One can argue that this can be addressed by increasing the grace_period. 
i.e. a current system with grace_period=N is intuitively moved to 
burst_size=X and grace_period=X*N.

But increasing the grace_period by such a large factor has 
over-enforcement and hurts legitimate auto-recoveries.

Again, the main point is, it lacks the ability to properly distinguish 
between 1. a "burst" followed by a healthy interval, and 2. a buggy 
system with a rate of repeated errors.

> It's a clear generalization of current scheme which can be thought of
> as having an array of size 1 (only one most recent recovery time is
> saved).
> 

It is a simple generalization indeed.
But I don't agree it's a better filter.

>> The grace period delay design was chosen for its simplicity and
>> precision in addressing the problem at hand. It effectively captures
>> the temporal correlation of related errors and aligns with the original
>> intent of the grace period as a stabilization window where further
>> errors are unexpected, and if they do occur, they indicate an abnormal
>> system state.
> 
> Admittedly part of what I find extremely confusing when thinking about
> this API is that the period when recovery is **not** allowed is called
> "grace period".

Absolutely.
We discussed this exact same insight internally. The existing name is 
confusing, but we won't propose modifying it at this point.

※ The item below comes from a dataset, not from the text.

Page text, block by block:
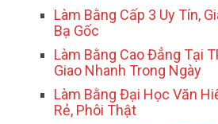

> Now we add something called "grace period delay" in
> some places in the code referred to as "reporter_delay"..
> 
> It may be more palatable if we named the first period "error burst
> period" and, well, the later I suppose it's too late to rename..
It can be named after what it achieves (allows handling of more errors) 
or what it is (a shift of the grace_period). I'm fine with both, don't 
have strong preference.

I'd call it grace_period in case we didn't have one already :)

Please let me know what name you prefer.